Ancient garbage may not sound glamorous, but in Greenland, it has become a frozen archive of human life. A new study shows that old waste mounds preserved by permafrost still carry microbial traces of hunting, farming, animal keeping, and everyday hygiene across about 4,500 years.
The reassuring part is just as important. Researchers found disease-linked bacteria and antimicrobial-resistance genes in these sites, but the evidence suggests they are not spreading far from thawing middens right now.
“The risk of release of ancient pathogens from ancient middens on Greenland is currently low,” said Dr. Frank Møller Aarestrup, a professor at the National Food Institute at the Technical University of Denmark.
Ancient trash frozen in time
Greenland’s human story stretches across several major waves of settlement. Paleo-Inuit cultures arrived thousands of years ago, Norse settlers lived there from about the 10th to the 15th century, and Danish colonial settlements began in 1721.
Each group left behind middens, the archaeological word for old trash heaps. These piles can include animal bones, shells, human waste, tools, food remains, and other scraps from daily life. Not pretty, but incredibly useful.
Because many of these sites stayed cold and wet for centuries, they became something like deep freezers for biological clues. That means researchers can study not only what people ate, but also which microbes lived around people, animals, and waste.
DNA tells the story
The team analyzed 78 midden samples from West and South Greenland and compared them with 143 soil samples taken away from historic settlements. The work included sites linked to Paleo-Inuit groups, Norse communities, and early colonial Inuit life.

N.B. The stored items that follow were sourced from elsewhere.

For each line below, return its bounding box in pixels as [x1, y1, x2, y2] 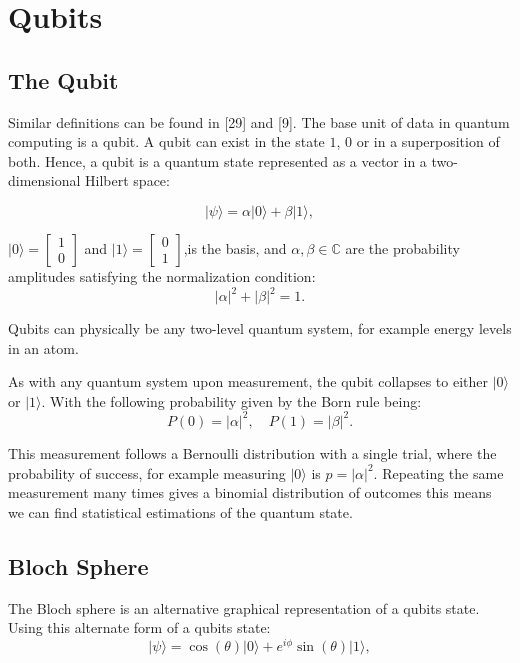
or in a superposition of [356, 131, 500, 152]
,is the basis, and [183, 237, 287, 258]
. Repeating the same [373, 462, 504, 483]
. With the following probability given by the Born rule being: [41, 390, 422, 411]
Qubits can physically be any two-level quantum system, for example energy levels [8, 318, 512, 339]
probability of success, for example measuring [8, 462, 286, 483]
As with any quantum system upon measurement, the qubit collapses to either [8, 371, 489, 392]
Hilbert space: [85, 170, 170, 191]
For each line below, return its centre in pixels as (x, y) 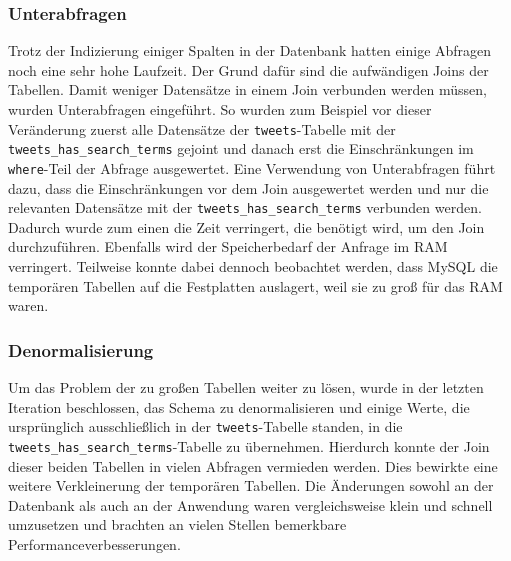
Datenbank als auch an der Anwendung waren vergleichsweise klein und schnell (250, 504)
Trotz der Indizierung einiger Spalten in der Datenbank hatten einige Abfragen (250, 50)
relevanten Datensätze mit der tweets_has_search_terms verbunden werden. (245, 207)
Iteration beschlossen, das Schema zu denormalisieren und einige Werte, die (239, 406)
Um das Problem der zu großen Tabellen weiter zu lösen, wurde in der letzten (246, 387)
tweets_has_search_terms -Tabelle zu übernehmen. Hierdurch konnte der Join (249, 445)
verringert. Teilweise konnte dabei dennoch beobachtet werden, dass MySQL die (253, 266)
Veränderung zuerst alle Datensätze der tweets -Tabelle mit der (202, 128)
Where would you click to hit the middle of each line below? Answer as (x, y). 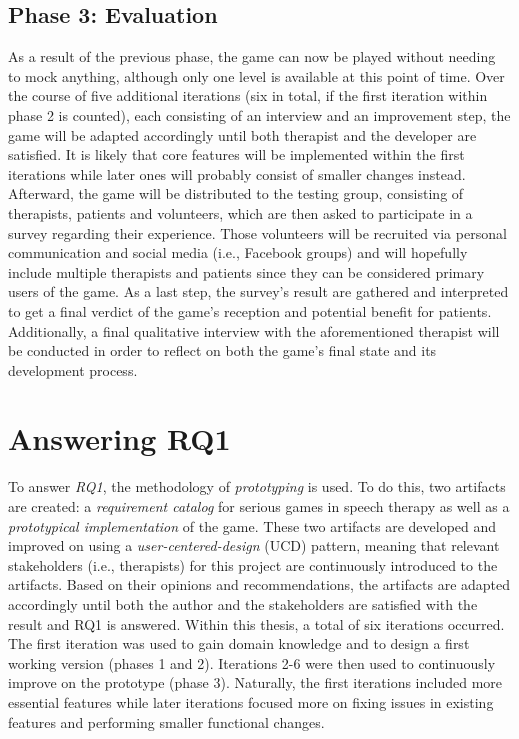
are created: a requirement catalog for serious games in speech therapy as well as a (259, 506)
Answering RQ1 (119, 438)
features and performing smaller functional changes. (166, 721)
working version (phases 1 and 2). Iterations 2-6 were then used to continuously (252, 662)
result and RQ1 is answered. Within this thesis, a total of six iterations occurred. (256, 623)
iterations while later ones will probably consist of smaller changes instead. (237, 173)
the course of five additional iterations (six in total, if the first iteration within (248, 95)
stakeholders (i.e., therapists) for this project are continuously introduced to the (253, 564)
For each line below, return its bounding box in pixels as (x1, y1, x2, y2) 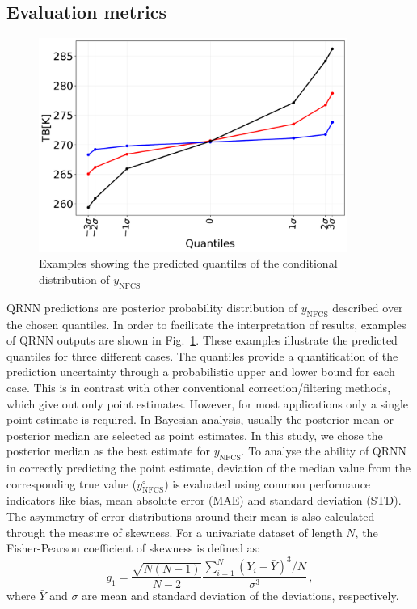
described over (332, 298, 403, 315)
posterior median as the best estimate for (6, 442, 211, 459)
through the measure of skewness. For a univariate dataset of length (6, 523, 343, 540)
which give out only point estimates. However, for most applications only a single (6, 395, 409, 412)
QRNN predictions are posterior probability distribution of (6, 298, 298, 315)
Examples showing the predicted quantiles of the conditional (39, 255, 338, 272)
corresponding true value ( (6, 475, 137, 492)
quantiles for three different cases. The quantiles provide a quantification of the (6, 347, 398, 364)
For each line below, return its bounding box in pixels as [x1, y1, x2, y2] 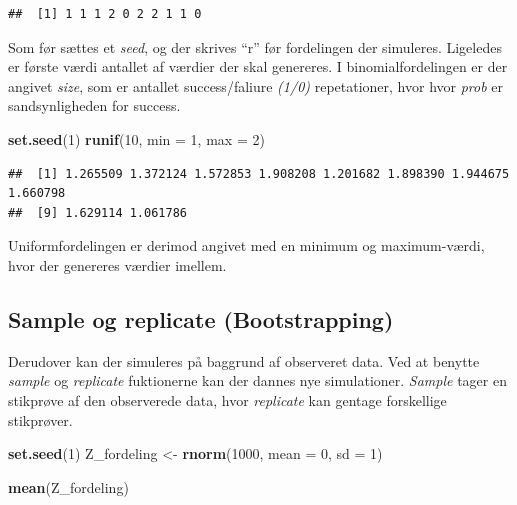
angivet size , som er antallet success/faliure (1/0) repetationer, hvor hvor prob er [8, 75, 504, 96]
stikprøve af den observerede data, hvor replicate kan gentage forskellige [8, 389, 447, 410]
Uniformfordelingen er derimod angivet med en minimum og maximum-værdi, [8, 235, 485, 256]
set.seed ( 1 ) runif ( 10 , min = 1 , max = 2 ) [8, 128, 265, 149]
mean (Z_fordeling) [8, 476, 129, 497]
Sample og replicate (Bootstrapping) [8, 303, 394, 334]
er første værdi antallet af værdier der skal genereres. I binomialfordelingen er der [8, 56, 508, 77]
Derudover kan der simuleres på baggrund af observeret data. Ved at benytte [8, 350, 480, 371]
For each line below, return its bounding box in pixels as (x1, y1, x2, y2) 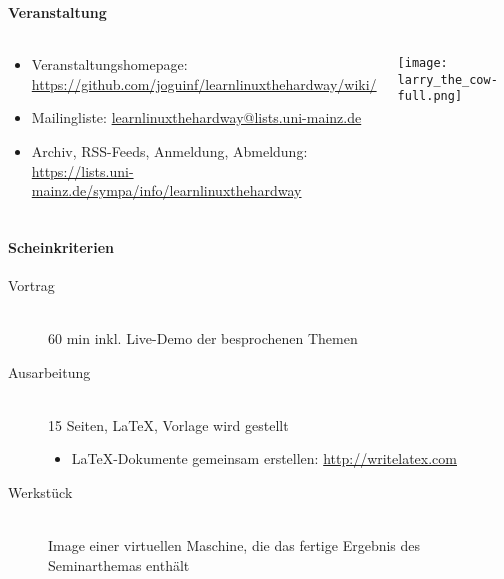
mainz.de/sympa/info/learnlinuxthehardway (31, 180, 302, 201)
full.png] (397, 89, 463, 104)
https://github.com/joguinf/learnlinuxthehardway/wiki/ (31, 73, 377, 94)
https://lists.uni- (31, 160, 134, 181)
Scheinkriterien (8, 236, 115, 257)
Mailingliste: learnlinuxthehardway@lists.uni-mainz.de (31, 107, 362, 128)
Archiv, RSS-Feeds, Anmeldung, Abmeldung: (31, 140, 308, 161)
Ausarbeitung (8, 361, 91, 382)

To do this, the researchers used DNA sequencing. This means they read tiny pieces of genetic material from the soil to identify the bacteria that had once been present there.
The sequencing revealed between 9 and 202 bacterial species in each midden, with 1,207 species found in total. Many were not well known to science, which shows how much remains hidden in Arctic soils and archaeological deposits.

Farms, seals, and toilets
The frozen trash did not preserve one simple microbial pattern. Instead, each midden carried a signature shaped by what people threw away there.
Some early colonial layers from Nuuk contained decomposing seal skins and were rich in Clostridium perfringens, a bacterium often linked to food poisoning. Middens filled with animal carcasses had more gut-related bacteria from animals, while early Norse layers with rotting bones carried other bacterial groups tied to decay.
That is where the study becomes more than a health question. The microbes help confirm old patterns of daily life, from seal hunting to livestock farming to the basic reality of waste disposal. A trash pile can be a diary, if you know how to read it.
What about ancient diseases?
The researchers did find bacteria that can be linked to disease. These included types associated with food poisoning, botulism, toxic shock syndrome, sepsis, and gas gangrene.
That sounds alarming at first. However, the key point is that the study detected microbial DNA signals, not a wave of revived ancient infections moving through Greenland.
The team also found genes linked to antimicrobial resistance. That means some bacteria carry genetic tools that can help microbes withstand medicines designed to kill them. These genes appeared across old and more recent layers, suggesting that resistance can persist in frozen environments for centuries.
Low risk for now
The big public-health question is simple. Could thawing Arctic trash heaps release dangerous microbes into today’s environment?
For now, the answer appears to be no, at least in the Greenland sites studied. The researchers found that midden-related bacteria stayed close to the eroding layers and were quickly overtaken by local environmental microbes once released into runoff.
That matters because the Arctic is warming three to four times faster than the global average, and thawing permafrost can expose material that has been locked away for centuries. The trouble is, the clock is moving faster than many landscapes can handle.
Why monitoring still matters
The study does not close the case forever. It gives a snapshot of current risk in specific Greenland sites, not a guarantee for every Arctic region.
Dr. Saria Otani, an associate professor at the National Food Institute, noted that the thawing permafrost microbiome appeared to be “rapidly replaced by local contemporary environmental microbes” after release. That helps explain why the immediate danger looks limited.
Still, Dr. Anders Priemé, a professor at the University of Copenhagen, warned that scientists do not yet know whether the risk could rise as temperatures increase or whether other Arctic areas might behave differently. That is why the authors recommend adding microbiome checks to routine archaeological monitoring.
Greenland’s past in waste
At the end of the day, this research is about more than ancient bacteria. It shows how frozen waste can preserve details of human history that ordinary artifacts may miss.
Bones and tools can tell archaeologists what people hunted, made, or carried. Microbes add another layer, showing traces of livestock, skin processing, human waste, decay, and the hidden biology of settlement life.
For now, Greenland’s thawing middens appear to be less of a horror story and more of a warning label. They are fragile archives, and as the Arctic warms, scientists may need to read them before they wash away.
The main study has been published in Frontiers in Microbiology.